» **Source material**:

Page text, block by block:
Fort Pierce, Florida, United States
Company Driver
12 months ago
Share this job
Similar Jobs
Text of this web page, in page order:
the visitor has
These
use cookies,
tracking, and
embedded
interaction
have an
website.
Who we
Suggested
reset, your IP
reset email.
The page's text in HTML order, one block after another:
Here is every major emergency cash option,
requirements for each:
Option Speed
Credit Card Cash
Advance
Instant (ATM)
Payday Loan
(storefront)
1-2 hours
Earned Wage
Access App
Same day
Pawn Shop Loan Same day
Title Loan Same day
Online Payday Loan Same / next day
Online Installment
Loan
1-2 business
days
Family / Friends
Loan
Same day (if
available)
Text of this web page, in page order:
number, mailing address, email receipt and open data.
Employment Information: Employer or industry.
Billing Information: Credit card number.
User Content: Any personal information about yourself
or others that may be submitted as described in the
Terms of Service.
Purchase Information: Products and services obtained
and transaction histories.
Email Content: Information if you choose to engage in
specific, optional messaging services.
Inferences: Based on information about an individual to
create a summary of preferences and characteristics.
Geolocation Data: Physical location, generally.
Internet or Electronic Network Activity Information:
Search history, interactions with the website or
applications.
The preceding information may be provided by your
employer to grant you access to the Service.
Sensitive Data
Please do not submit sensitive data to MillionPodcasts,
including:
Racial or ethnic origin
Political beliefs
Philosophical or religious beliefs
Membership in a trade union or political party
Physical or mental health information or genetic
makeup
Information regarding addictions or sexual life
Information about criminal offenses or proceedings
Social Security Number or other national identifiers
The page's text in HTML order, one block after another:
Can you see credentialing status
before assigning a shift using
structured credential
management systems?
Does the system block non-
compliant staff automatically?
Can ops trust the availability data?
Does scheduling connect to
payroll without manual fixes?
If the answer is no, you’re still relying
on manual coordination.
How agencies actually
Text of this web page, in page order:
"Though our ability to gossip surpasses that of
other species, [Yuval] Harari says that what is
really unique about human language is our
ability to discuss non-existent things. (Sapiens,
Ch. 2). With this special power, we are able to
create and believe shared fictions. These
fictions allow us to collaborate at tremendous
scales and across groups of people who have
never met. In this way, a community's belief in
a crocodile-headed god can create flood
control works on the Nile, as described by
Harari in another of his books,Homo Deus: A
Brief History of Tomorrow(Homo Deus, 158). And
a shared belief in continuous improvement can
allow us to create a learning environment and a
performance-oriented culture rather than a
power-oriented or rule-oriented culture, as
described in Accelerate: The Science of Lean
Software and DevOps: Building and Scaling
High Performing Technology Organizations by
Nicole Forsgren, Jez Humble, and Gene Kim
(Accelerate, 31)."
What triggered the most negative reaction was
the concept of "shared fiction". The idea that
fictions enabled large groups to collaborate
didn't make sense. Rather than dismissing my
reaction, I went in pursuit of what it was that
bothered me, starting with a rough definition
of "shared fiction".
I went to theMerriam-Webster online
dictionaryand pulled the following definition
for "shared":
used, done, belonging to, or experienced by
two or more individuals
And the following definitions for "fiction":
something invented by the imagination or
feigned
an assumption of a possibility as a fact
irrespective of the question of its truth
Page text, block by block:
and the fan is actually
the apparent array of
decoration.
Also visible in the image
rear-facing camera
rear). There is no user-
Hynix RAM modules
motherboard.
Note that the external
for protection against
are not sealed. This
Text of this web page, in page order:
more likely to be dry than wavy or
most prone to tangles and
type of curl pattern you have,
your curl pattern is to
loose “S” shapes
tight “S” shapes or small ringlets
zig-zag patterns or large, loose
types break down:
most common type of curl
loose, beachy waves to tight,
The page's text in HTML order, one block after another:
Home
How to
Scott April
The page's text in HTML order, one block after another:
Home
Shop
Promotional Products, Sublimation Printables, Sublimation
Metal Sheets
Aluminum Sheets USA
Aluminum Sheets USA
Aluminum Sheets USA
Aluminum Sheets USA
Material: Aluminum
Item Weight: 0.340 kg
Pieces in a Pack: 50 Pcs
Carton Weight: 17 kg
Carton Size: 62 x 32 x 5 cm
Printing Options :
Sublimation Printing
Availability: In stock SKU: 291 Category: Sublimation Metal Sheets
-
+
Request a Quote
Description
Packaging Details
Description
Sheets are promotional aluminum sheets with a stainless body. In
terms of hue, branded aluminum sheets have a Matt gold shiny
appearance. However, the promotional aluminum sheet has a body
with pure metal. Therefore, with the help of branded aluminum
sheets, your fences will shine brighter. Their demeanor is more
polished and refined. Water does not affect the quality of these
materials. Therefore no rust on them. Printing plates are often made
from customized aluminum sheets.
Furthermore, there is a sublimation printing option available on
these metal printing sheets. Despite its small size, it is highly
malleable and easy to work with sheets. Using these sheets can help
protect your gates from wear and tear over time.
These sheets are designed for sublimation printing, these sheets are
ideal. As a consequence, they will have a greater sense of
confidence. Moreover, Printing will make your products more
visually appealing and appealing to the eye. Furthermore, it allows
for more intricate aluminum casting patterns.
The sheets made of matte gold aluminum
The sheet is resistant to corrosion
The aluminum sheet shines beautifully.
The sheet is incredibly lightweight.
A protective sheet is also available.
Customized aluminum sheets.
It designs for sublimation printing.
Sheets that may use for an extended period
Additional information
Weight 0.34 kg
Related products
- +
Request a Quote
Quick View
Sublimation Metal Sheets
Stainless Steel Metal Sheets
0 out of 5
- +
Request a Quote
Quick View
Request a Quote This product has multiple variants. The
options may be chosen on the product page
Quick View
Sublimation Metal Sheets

» **Task brief**: Pull out every line of the entries that includes the word "most".

» **Answer box**:
What triggered the most negative reaction was
most prone to tangles and
most common type of curl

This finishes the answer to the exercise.